Survei dan Pemetaan Cagar Budaya Bawah Air pada 19 hingga 27 Mei 2015 dilakukan di wilayah Desa Teluk Buton, Kecamatan Bunguran Utara, Natuna. Tim berangkat dari Jakarta menuju Batam. Dari bandara Hang Nadim Batam dilanjutan ke Lanud Ranai di Natuna. Sesampainya di Ranai, kami dijemput oleh Pak Deng. Beliau adalah sosok yang sangat peduli dengan tinggalan purbakala yang tersebar hampir di seluruh pantai di Pulau Natuna. Dari Lanud Ranai, yang merupakan Lapangan Udara milik TNI AU, kami melanjutkan dengan perjalanan darat menuju Desa Teluk Buton. Perjalanan ini sangat menyenangkan, karena selain akses jalan sangat bagus, mata seolah dimanjakan dengan pemandangan yang sangat indah. Hanya beberapa ruas dan satu jembatan saja yang belum selesai.

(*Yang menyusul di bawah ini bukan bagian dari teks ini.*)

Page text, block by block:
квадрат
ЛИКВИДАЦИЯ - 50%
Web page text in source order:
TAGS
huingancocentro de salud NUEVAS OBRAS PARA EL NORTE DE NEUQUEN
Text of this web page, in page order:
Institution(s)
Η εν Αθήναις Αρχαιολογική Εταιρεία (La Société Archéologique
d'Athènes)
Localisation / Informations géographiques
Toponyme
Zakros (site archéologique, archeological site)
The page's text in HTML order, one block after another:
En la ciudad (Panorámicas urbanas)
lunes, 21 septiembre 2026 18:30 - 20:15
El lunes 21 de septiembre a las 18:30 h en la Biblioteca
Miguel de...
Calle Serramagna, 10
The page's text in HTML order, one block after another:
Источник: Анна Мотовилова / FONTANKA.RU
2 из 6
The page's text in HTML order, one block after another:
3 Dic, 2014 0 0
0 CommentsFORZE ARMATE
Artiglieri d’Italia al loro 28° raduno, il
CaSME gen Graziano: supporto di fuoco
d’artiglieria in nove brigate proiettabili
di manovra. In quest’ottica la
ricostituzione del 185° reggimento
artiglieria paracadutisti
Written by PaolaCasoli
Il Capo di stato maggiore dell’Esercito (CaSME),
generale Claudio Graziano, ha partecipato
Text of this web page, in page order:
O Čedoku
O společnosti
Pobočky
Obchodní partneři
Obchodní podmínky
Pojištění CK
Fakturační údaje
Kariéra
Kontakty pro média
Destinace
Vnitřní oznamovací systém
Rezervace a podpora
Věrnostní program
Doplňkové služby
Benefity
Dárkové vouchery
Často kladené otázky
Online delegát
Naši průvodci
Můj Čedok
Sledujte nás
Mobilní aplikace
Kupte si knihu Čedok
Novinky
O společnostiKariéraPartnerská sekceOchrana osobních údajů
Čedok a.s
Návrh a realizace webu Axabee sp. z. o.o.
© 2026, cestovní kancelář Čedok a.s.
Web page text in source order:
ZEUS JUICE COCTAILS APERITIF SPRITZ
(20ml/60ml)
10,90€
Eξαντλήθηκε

Sebelumnya kami berkesempatan mengunjungi rumah beliau yang juga berfungsi sebagai museum. Di sana kami bertemu dengan Ibu Nanik, soerang ahli keramik dari Pusat Arkeologi Nasional (Pursarnas) yang sedang melakukan analisis terhadap keramik yang berhasil diselamatkan oleh Pak Deng. Berselang sekitar 1 jam, kami melanjutkan perjalanan ke Teluk Buton. Dalam perjalanan itu, Pak Deng menepikan mobilnya ke sisi kanan. Terlihat sekelompok orang sedang berkumpul di bawah tenda terpal. Mereka adalah peneliti dari Pusat Arkeologi Nasional yang dipimpin oleh Bapak Sony. Terlihat bentangan tambang berwarna kuning menyilang dari barat ke timur dan dari utara ke selatan. Di salah satu sisi terlihat satu kotak gali telah tergali sekitar 20 cm.
Ada yang unik dalam penelitian yang dilakukan oleh Pusarnas ini. Mereka memanfaatkan kepandaian salah seorang penduduk di pulau yang sangat cantik dan masih asri ini untuk mencari posisi yang diduga di dalamnya mengandung temuan keramik. Dia adalah Bapak Abas. Bapak yang berusia sekitar 60 tahunan, tetapi masih tampak segar dan kuat itu menusukan alat yang terbuat dari kawat yang berdiameter sekitar 5 mm dengan panjang sekitar 1 m. pada bagian pangkalnya diberi kayu berdiameter sekitar 3 cm dengan panjang sekitar 40 cm. Pada ujungnya diberi kayu dengan panjang sekitar sejengkal orang dewasa, agar mudah menusukan kawatnya ke dalam tanah.
Pak abas ini sangat ahli dalam melakukan pencarian keramik di bawah tanah. Meskipun tidak terlihat, kawat yang ditusukannya itu seolah dapat merasakan jenis temuan apa yang ada di dalam tanah. Seolah kawat itu adalah bagian dari syarat indra pak Abas. Beliau dapat mengetahui yang disentuh kawat itu keramik, tulang atau temuan lain.
Penduduk di Natuna sudah sangat paham dengan karakteristik temuan keramik yang tersebar di pesisir pantai. Jika mereka menemukan pecahan tempayan, maka pasti ada temuan lainnya, karena tempayan erat kaitannya dengan aktifitas bermukim. Jika ditemukan pecahan atau keramik utuh yang berhubungan dengan perilaku makan dan minum, maka dapat diduga tidak jauh dari tempat itu ada temuan lain yang memiliki temuan sejenis, tambah Pak Deng. Bahkan Bapak Abas dengan kawat besinya dapat menduka bahwa keramik yang disentuhnya itu keramik untuk aktifitas sehari-hari atau keramik yang digunakan sebagai bekal kubur.
Pukul 13.00 kami melanjutkan perjalanan ke Teluk Buton. Perjalanan ini kami tempuh sekitar 1 jam. Sesampainya di Teluk Buton, kami mendapati kawan-kawan kami yang berangkat pada Selasa, 19 Mei terlihat di Dermaga kecil di depan rumah Kepala Desa yang telah berubah menjadi basecamp. Ternyata arus laut siang ini terlalu besas untuk penyelaman. Dalam diskusi kecil di teras rumah kepala desa ini diputuskan penyelaman akan dilakukan siang hari besok setelah shalat Jumat.